Using SLALOM With Custom LD Panel
Closed this issue · 3 comments
Hello!
Based on the documentation of this software I am aware that it is possible to run this QC pipeline with a user defined LD reference. Looking through the code, it looks like this argument requires that it be saved as a Hail BlockMatrix object. However, looking further into the code, it looks as if, in addition to this, the software requires additional custom-ld-variant-index-path
and custom-ld-label
parameters. The nature of these are a bit more vague.
I have a few questions regarding all of this
- I would like to build a sparse BlockMatrix object from our LD panel, is this software compatible with both sparse and dense BlockMatrix objects?
- What would be a good way of building a sparse block matrix from a key-value R matrix pairing? I'd rather not build a dense matrix and sparsify it due to memory restrictions.
- what is the nature of the
custom-ld-variant-index-path
andcustom-ld-label
parameters? How would one go about building them given an LD BlockMatrix?
Cheers,
Tosin
Hi Tosin,
Thanks so much for your inquiry. In terms of the sparsity of Hail's BlockMatrix, please refer to the documentation here.
Briefly,
- Yes, our Hail BlockMatrix is indeed sparse via
BlockMatrix.sparsify_row_intervals
(window around variants) andBlockMatrix.sparsify_triangle
(only upper triangular matrix is kept). - Please note that Hail BlockMatrix is Hail-specific format and has limited interface with existing data formats. Although there are
BlockMatrix.from_numpy
(in-memory numpy object) andBlockMatrix.fromfile
(a binary file), I'd recommend recomputing a LD matrix in Hail. If you have a vcf file, you canhl.import_vcf
to make Hail MatrixTable, convert it to Hail BlockMatrix, and do linear algebra to compute LD. - Apologies for the limited documentation for these parameters -- they are originally intended for internal use.
custom-ld-variant-index-path
represents a path to a Hail Table that records indices of variants in Hail BlockMatrix (required fields are shown below).custom-ld-label
is just an output label for the output. For example, if you specifycustom
, the output contains a columncustom_lead_r[2]

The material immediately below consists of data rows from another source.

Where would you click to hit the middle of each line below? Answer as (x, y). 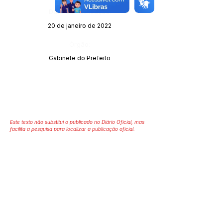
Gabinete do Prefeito (80, 58)
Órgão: (80, 44)
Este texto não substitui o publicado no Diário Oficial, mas (77, 122)
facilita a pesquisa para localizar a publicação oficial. (72, 129)
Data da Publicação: (80, 11)
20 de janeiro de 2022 (80, 26)
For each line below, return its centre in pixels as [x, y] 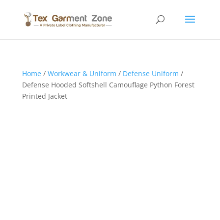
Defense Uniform [151, 73]
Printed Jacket [44, 96]
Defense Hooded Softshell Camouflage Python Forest [108, 85]
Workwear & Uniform [82, 73]
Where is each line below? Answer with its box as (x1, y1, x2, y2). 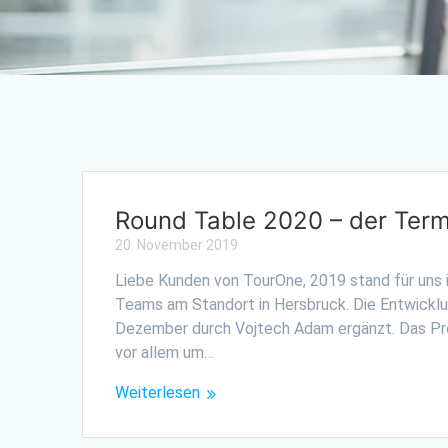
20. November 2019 (115, 236, 239, 253)
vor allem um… (115, 342, 215, 362)
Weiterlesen (115, 382, 201, 402)
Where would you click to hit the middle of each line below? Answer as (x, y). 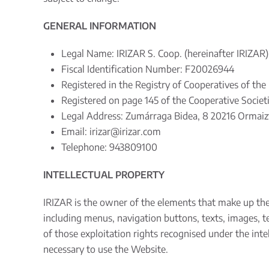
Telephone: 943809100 (109, 147)
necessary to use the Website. (106, 249)
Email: (75, 131)
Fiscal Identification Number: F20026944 (148, 69)
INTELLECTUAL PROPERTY (104, 175)
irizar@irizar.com (125, 131)
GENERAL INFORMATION (100, 26)
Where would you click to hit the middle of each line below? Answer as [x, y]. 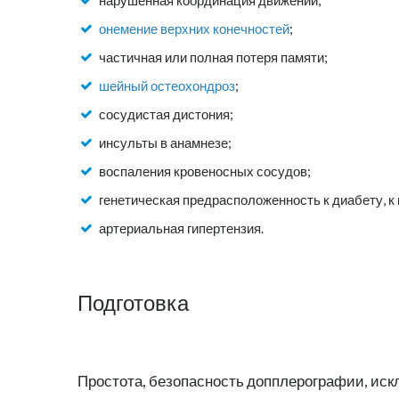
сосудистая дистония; [166, 114]
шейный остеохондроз [167, 86]
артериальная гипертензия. [181, 228]
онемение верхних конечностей [194, 29]
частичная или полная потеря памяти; [213, 57]
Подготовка [133, 304]
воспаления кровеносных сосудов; [205, 171]
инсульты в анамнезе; [165, 143]
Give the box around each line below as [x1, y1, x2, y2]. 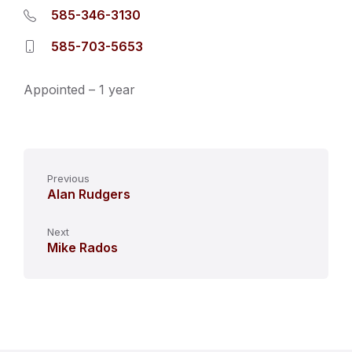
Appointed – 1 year [24, 82, 135, 97]
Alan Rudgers [47, 186, 130, 202]
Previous [47, 172, 90, 185]
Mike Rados [47, 240, 118, 255]
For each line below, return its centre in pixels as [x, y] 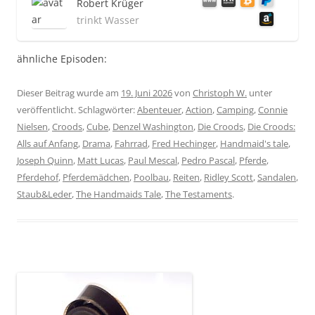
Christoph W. [220, 92]
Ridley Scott [229, 177]
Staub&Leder [44, 194]
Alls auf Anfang [47, 143]
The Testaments [199, 194]
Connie [273, 109]
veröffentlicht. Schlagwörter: [77, 109]
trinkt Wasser [108, 20]
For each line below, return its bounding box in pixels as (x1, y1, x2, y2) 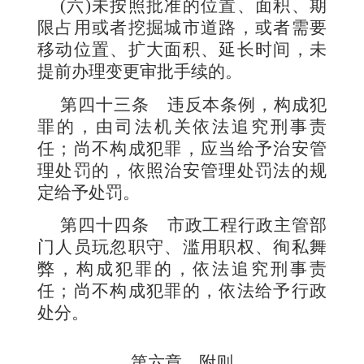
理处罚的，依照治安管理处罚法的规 (37, 160, 327, 180)
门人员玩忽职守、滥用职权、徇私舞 (37, 236, 327, 257)
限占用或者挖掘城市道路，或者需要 (37, 18, 327, 38)
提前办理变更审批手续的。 (37, 62, 242, 82)
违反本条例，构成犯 (167, 94, 327, 115)
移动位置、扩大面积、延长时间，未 (37, 40, 327, 60)
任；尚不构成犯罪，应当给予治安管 (37, 138, 327, 158)
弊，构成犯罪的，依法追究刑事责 (37, 258, 327, 279)
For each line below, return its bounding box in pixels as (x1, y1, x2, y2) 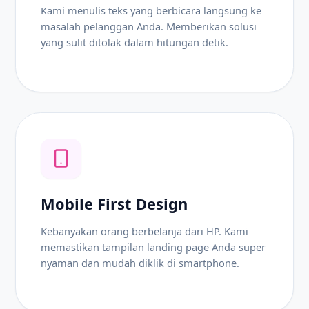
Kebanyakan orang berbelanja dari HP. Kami (41, 224, 249, 239)
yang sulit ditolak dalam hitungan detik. (41, 35, 229, 50)
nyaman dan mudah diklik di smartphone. (41, 256, 240, 270)
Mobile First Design (41, 193, 188, 214)
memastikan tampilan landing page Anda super (41, 240, 266, 255)
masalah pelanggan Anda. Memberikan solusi (41, 19, 257, 34)
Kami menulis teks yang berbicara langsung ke (41, 3, 262, 18)
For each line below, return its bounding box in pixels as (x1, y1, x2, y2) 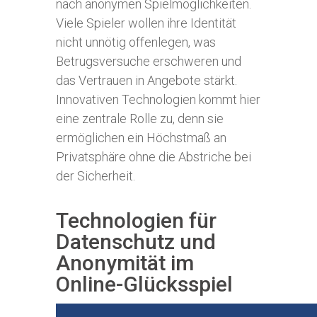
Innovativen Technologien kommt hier (56, 92, 260, 107)
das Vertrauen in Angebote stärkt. (56, 73, 237, 88)
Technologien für (56, 208, 217, 233)
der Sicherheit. (56, 168, 135, 183)
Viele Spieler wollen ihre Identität (56, 16, 236, 30)
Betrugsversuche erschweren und (56, 54, 241, 69)
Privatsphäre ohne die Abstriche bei (56, 149, 251, 164)
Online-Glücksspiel (56, 272, 233, 296)
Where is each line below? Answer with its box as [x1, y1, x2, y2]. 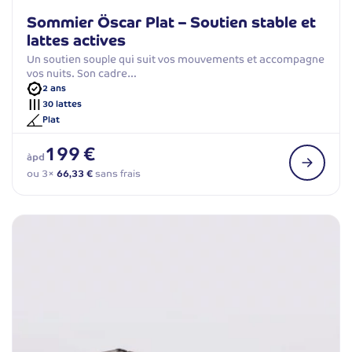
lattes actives [27, 30, 126, 50]
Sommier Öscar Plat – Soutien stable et [27, 12, 316, 32]
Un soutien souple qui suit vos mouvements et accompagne [27, 52, 324, 66]
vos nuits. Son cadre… [27, 66, 137, 80]
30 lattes [42, 98, 82, 110]
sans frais [93, 167, 141, 180]
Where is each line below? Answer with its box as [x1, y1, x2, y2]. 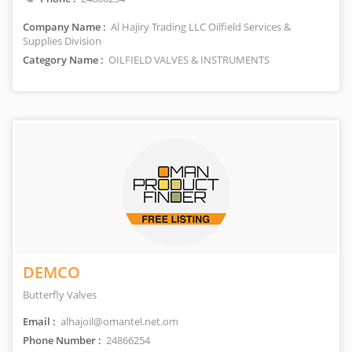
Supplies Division [23, 34, 101, 48]
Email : [23, 314, 56, 328]
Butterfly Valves [23, 288, 97, 302]
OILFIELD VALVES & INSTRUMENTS [106, 53, 269, 67]
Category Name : [23, 53, 104, 67]
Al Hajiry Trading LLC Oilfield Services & [108, 20, 291, 34]
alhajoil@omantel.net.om [58, 314, 178, 328]
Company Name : [23, 20, 106, 34]
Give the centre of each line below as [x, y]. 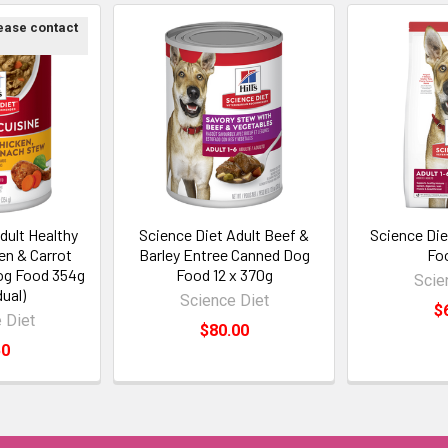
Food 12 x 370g [224, 274]
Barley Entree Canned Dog [224, 254]
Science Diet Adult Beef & [224, 234]
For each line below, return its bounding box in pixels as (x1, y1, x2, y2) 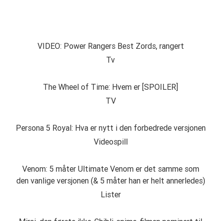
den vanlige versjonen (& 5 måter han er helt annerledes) (16, 176, 205, 186)
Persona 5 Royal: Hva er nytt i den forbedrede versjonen (15, 123, 206, 133)
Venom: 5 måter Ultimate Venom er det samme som (22, 164, 199, 174)
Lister (100, 189, 121, 200)
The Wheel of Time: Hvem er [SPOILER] (43, 82, 178, 92)
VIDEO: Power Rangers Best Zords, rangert (37, 41, 184, 51)
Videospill (93, 137, 128, 147)
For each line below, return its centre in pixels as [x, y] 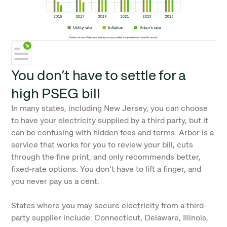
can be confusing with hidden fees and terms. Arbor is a [113, 133]
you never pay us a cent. [55, 181]
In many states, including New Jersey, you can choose [110, 108]
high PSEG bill [56, 93]
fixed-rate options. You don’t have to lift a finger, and [106, 169]
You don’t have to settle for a [99, 75]
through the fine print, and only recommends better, [106, 157]
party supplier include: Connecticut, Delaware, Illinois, [110, 218]
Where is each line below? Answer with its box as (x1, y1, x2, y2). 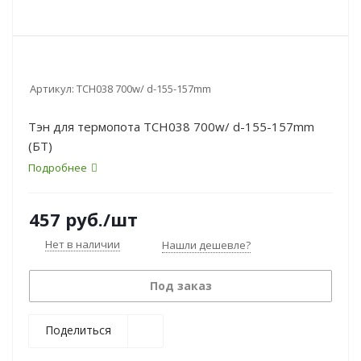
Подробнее (28, 160, 87, 175)
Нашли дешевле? (162, 238, 251, 252)
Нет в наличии (45, 237, 120, 251)
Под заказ (149, 278, 212, 293)
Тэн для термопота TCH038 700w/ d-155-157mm (28, 118, 314, 135)
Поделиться (45, 322, 111, 338)
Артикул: (30, 81, 74, 96)
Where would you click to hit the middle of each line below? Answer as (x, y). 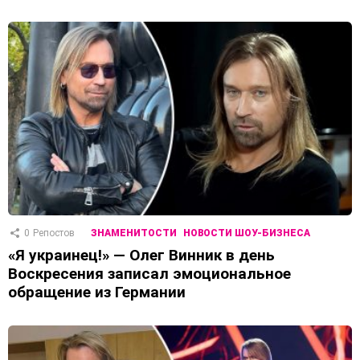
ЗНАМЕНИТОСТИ (134, 233)
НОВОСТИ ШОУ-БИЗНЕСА (247, 233)
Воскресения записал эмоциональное (149, 273)
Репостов (54, 233)
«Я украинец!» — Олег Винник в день (141, 255)
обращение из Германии (97, 292)
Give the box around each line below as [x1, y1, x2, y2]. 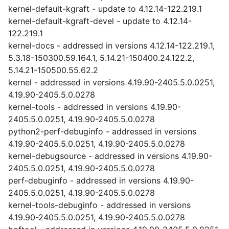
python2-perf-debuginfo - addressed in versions [8, 126, 196, 136]
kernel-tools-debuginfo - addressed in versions [8, 200, 191, 210]
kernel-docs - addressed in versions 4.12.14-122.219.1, [8, 40, 215, 51]
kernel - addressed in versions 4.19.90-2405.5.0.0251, [8, 77, 215, 87]
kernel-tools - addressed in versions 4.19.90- [8, 102, 181, 112]
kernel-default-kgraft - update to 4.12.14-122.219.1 [8, 4, 202, 14]
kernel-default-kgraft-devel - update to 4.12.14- [8, 16, 192, 26]
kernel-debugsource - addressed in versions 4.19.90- [8, 151, 212, 161]
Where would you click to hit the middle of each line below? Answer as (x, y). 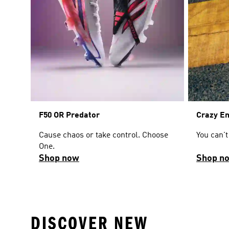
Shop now (59, 159)
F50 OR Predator (69, 116)
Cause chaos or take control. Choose (104, 136)
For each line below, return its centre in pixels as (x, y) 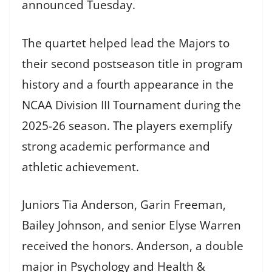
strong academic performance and (116, 146)
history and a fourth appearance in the (128, 84)
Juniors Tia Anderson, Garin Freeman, (124, 205)
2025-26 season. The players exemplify (127, 125)
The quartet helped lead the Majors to (126, 43)
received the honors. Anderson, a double (133, 246)
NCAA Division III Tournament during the (131, 105)
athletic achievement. (80, 167)
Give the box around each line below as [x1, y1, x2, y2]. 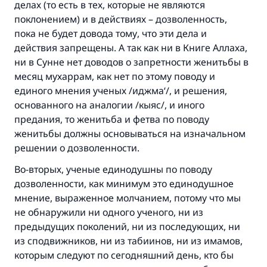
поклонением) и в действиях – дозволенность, [14, 13, 227, 26]
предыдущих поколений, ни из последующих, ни [14, 220, 240, 233]
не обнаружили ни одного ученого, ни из [14, 206, 203, 219]
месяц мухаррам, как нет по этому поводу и [14, 70, 215, 83]
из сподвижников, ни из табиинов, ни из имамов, [14, 234, 243, 247]
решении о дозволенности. [14, 141, 139, 154]
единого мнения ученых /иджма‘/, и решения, [14, 84, 227, 97]
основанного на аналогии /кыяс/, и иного [14, 98, 204, 111]

----------------------------------------
Global fields:
None
----------------------------------------
Row fields:
'locus': locus<GRCh38>
'alleles': array<str>
'idx': int64
----------------------------------------
Key: ['locus', 'alleles']
----------------------------------------
Hope this helps!
Best,
Masa
Yes, thank you! This has been pretty helpful. I'll let you know if I have any more questions
I was able to run the software successfully with some modifications. This issue can be closed now. Thank you!